◆ WHAT NEEDS TO BE DONE: Go through the data below. Pull out every line that has the word "empty".

◆ TASK MATERIAL:
%%
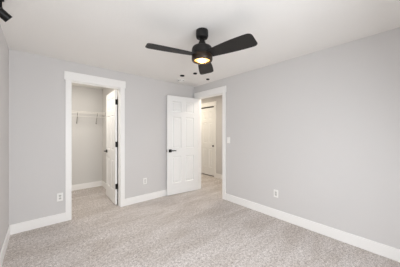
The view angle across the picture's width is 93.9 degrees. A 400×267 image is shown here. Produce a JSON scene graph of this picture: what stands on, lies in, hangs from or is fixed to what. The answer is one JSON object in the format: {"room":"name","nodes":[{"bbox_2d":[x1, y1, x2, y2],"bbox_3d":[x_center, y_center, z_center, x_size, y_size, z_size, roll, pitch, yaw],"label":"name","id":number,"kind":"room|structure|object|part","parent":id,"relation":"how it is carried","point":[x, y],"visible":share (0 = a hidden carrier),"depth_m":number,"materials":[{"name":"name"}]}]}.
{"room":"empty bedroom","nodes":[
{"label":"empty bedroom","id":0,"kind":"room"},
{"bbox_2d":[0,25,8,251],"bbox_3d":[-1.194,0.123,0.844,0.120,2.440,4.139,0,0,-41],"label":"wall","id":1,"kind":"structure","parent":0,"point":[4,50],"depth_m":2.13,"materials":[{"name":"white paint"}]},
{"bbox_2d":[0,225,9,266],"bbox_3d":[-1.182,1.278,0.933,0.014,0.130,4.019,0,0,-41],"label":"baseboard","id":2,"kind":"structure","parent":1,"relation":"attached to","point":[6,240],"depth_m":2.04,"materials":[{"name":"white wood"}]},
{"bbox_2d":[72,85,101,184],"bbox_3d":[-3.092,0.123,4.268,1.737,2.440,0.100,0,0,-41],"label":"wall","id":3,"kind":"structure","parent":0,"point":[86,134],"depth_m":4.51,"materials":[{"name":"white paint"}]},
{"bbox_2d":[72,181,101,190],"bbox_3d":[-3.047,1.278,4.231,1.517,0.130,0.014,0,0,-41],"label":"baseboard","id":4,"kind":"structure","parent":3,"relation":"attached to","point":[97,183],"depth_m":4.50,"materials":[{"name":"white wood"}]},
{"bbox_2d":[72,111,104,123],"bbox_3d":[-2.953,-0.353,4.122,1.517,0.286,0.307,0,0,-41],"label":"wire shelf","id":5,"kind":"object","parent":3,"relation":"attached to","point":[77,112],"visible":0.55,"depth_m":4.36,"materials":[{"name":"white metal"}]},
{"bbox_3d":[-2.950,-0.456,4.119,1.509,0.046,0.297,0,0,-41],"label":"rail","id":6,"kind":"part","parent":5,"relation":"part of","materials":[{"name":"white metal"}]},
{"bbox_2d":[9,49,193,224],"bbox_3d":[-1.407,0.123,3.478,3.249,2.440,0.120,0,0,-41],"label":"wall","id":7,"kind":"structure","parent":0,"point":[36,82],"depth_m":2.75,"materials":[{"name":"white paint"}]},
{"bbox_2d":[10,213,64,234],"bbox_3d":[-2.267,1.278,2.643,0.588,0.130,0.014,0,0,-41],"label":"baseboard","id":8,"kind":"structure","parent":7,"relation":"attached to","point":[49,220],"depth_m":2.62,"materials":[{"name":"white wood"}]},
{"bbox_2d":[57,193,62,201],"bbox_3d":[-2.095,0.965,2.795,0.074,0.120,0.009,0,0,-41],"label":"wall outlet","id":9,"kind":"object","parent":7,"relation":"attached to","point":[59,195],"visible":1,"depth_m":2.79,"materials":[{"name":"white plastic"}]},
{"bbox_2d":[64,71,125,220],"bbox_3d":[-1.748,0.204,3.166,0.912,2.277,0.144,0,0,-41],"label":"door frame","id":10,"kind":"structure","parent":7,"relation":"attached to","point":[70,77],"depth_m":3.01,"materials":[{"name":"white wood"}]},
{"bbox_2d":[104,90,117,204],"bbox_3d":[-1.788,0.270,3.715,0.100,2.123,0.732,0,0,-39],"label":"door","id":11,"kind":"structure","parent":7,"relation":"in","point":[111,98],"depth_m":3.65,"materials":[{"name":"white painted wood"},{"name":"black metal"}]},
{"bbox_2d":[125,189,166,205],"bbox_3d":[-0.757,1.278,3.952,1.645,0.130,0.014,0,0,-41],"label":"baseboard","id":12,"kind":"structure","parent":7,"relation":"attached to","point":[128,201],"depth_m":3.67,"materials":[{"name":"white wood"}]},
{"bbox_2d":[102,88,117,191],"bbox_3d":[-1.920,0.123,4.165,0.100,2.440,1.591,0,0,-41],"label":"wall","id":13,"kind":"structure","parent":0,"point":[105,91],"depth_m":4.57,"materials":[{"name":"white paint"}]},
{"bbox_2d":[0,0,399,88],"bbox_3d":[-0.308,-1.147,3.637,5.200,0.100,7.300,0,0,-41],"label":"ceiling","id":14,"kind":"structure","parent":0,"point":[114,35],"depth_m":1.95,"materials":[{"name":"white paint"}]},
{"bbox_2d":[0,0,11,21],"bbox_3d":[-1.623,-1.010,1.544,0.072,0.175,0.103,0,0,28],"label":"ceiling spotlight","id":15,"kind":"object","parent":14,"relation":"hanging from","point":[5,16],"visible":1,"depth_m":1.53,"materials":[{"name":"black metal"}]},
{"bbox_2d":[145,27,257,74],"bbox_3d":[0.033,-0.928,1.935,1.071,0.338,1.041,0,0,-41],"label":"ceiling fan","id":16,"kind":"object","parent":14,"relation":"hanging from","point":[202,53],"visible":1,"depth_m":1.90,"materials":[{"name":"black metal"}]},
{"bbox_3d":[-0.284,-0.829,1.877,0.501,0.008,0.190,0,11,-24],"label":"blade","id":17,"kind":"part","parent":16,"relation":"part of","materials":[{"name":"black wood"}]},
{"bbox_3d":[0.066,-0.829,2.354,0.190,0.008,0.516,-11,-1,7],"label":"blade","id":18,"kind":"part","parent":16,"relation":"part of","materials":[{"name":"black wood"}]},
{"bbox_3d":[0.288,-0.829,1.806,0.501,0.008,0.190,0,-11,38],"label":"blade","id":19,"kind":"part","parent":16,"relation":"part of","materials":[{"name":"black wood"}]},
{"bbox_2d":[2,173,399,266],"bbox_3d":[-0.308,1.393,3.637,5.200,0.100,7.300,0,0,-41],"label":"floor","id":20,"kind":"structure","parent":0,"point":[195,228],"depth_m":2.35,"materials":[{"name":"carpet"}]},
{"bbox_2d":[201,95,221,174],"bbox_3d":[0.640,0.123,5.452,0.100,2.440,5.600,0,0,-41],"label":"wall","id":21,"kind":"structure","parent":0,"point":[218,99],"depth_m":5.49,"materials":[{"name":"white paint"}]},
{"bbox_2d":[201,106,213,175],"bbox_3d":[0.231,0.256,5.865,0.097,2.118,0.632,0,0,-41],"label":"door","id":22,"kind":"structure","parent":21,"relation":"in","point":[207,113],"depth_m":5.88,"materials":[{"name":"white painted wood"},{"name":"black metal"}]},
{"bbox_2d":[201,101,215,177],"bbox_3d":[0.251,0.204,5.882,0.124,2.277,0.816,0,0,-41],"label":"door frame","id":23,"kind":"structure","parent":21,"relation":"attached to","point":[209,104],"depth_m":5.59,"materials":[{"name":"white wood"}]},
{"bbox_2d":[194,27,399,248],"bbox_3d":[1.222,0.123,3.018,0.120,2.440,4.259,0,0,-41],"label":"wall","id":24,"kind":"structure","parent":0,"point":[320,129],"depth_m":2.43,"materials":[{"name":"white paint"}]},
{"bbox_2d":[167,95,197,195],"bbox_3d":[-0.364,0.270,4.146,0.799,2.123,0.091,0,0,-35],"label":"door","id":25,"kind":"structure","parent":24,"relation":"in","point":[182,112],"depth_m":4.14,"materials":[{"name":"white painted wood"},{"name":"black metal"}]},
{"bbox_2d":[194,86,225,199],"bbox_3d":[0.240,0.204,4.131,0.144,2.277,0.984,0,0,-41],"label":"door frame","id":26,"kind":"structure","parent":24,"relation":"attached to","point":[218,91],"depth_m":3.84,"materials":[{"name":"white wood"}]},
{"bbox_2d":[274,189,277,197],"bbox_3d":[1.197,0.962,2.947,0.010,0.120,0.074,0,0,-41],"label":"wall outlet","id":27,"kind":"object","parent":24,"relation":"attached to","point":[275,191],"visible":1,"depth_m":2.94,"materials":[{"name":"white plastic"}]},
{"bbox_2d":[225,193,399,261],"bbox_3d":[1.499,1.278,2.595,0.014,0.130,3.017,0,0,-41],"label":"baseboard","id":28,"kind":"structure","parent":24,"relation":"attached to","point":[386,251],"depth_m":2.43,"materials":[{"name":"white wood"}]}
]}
%%
◆ YOUR RESPONSE:
{"room":"empty bedroom","nodes":[
{"label":"empty bedroom","id":0,"kind":"room"},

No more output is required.